(Data excerpts)
☆ ☆ ☆
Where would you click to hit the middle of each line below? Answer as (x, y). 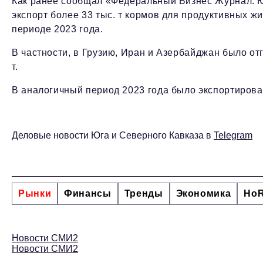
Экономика (203, 194)
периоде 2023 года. (58, 29)
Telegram (233, 136)
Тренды (144, 194)
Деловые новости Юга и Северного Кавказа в (113, 136)
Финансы (88, 194)
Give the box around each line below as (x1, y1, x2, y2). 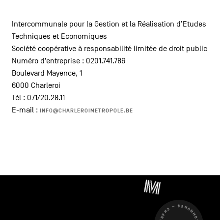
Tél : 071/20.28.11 (11, 93, 65, 102)
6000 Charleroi (11, 81, 60, 90)
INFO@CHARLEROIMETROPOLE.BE (39, 108, 133, 114)
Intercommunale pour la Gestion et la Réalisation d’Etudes (11, 20, 206, 28)
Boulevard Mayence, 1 (11, 69, 82, 78)
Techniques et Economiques (11, 32, 107, 41)
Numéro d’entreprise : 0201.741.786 (11, 56, 125, 65)
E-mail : (11, 106, 40, 114)
☆ ☆ ☆
* What to work on
Any pictures above are to be left out. Retype the rest of the records exactly.

* Solved problem
Where would you click to hit the middle of each line below? Answer as (x, y). 
Экономика (203, 194)
периоде 2023 года. (58, 29)
Telegram (233, 136)
Тренды (144, 194)
Деловые новости Юга и Северного Кавказа в (113, 136)
Финансы (88, 194)
Give the box around each line below as (x1, y1, x2, y2). 
Tél : 071/20.28.11 (11, 93, 65, 102)
6000 Charleroi (11, 81, 60, 90)
INFO@CHARLEROIMETROPOLE.BE (39, 108, 133, 114)
Intercommunale pour la Gestion et la Réalisation d’Etudes (11, 20, 206, 28)
Boulevard Mayence, 1 (11, 69, 82, 78)
Techniques et Economiques (11, 32, 107, 41)
Numéro d’entreprise : 0201.741.786 (11, 56, 125, 65)
E-mail : (11, 106, 40, 114)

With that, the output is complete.